Thu 26 Jul 2012
Comments Off on Analytics and student learning states
Day 2 of the Edusprint on Analytics was devoted to the impact analytics can have on learning and teaching. Marsha Lovett from Carnegie Mellon presented an interesting approach to derive meaningful inferences from analytics about students’ learning states.
To start with in a quick poll, participants (of whom most declared themselves IT professionals) showed a clear preference toward intuitive judgements being made for measuring student performance and progress. 59% of some 300 spontaneous respondents said they evaluate how their course is going by the “feel”.
Carnegie Mellon have attempted to move beyond this in interesting ways, and with consideration of cognitive learning theories. Their base assumption is that learning is skills specific and that students draw on their skills to carry out instructional activities. On this they built a quantitative model of skilled learning, by also assuming that frequent practice leads to better skills. Through this, one can get better and deeper insights into the learning state of a student than by just looking at raw performance data, such as test scores or attendance. Unfortunately, Marsha did not explain how the digital actions of students (e.g. clicking on a resource) are translated into these skills, but still, the thought model looked pretty convincing.
When a student does some digital learning, the interactions are analysed and computed into an inferred student state, which, if I understand correctly, identifies the learning skills in use, and compares them to an expected state. This is presented to the student and instructor in a dashboard. The dashboard displays key aspects of the student’s learning state and also gives some recommendations.
What I liked about the presentation was the mention of analytics needing to be actionable. This is close to my thoughts encapsulated in the Learning Analytics framework. It leads to the question: are the dashboard displays of learning skills intelligible to students and teachers in determining their next action?

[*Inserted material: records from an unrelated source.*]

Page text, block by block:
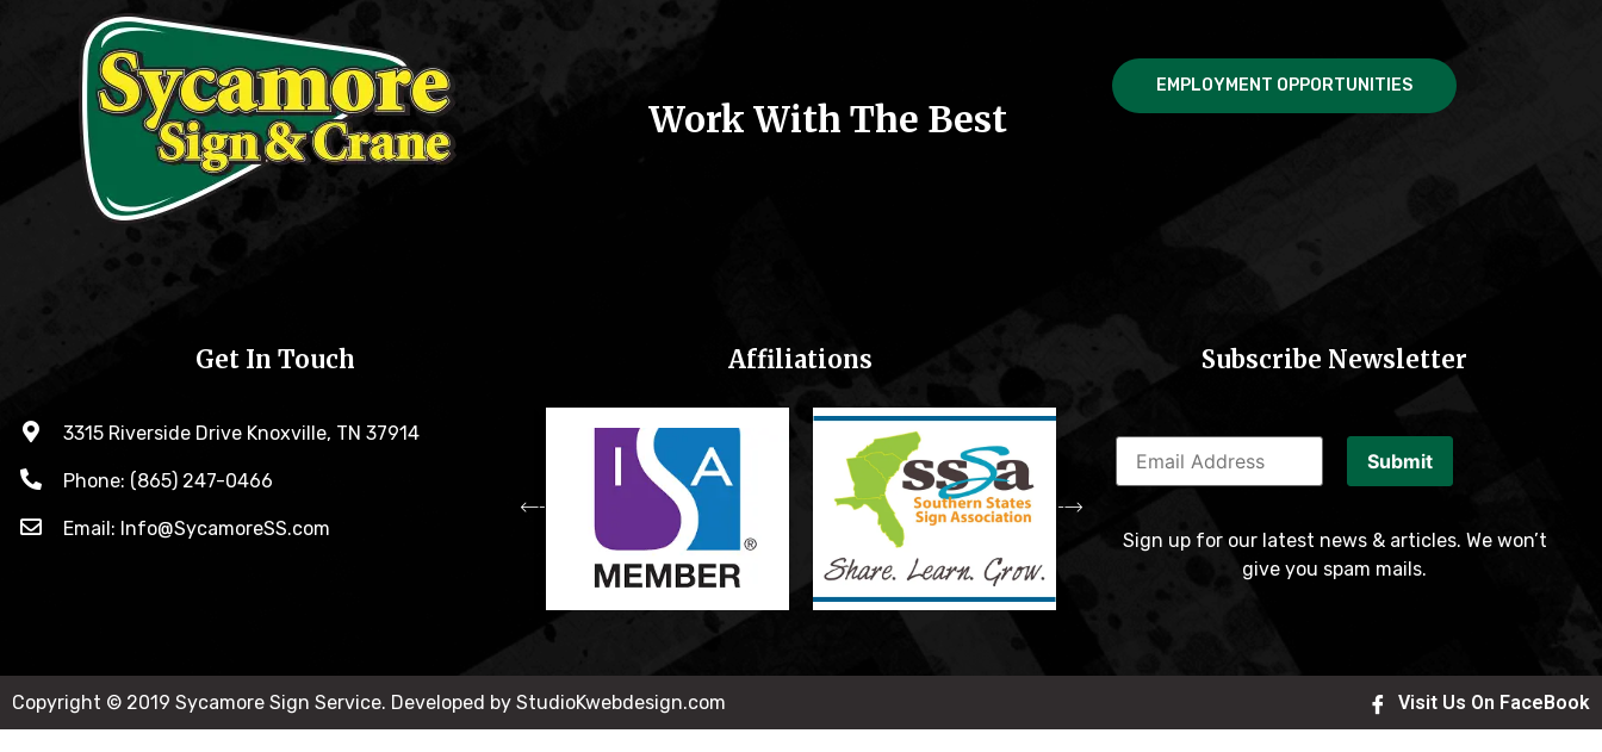
EMPLOYMENT OPPORTUNITIES
Work With The Best
Get In Touch
3315 Riverside Drive Knoxville, TN 37914
Phone: (865) 247-0466
Email: Info@SycamoreSS.com
Affiliations Subscribe Newsletter
Submit
Sign up for our latest news & articles. We won’t
give you spam mails.
Copyright © 2019 Sycamore Sign Service. Developed by StudioKwebdesign.com Visit Us On FaceBook
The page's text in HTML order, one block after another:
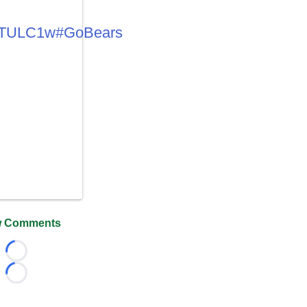
#GoBears
Comments
Loading...
Loading...
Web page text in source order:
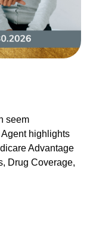
seem
highlights
Advantage
Drug Coverage,
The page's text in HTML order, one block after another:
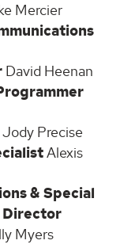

The general idea that I see represented here is similar to what some of my colleagues work on, that is using dashboard displays as reflection amplifiers that make people consider their position and perhaps change direction or efforts. Another thing that is reasonably clear is that comparative info about similar students performance gives more room to reflect than just one’s own data.
An important point raised by the audience was in how much learning analytics takes web clicks as proxies for learning. The response to this is that we need to look beyond simple clicking behaviour. Students perform linked actions and we need to perceive them contextually as patterns of learning and action sequences.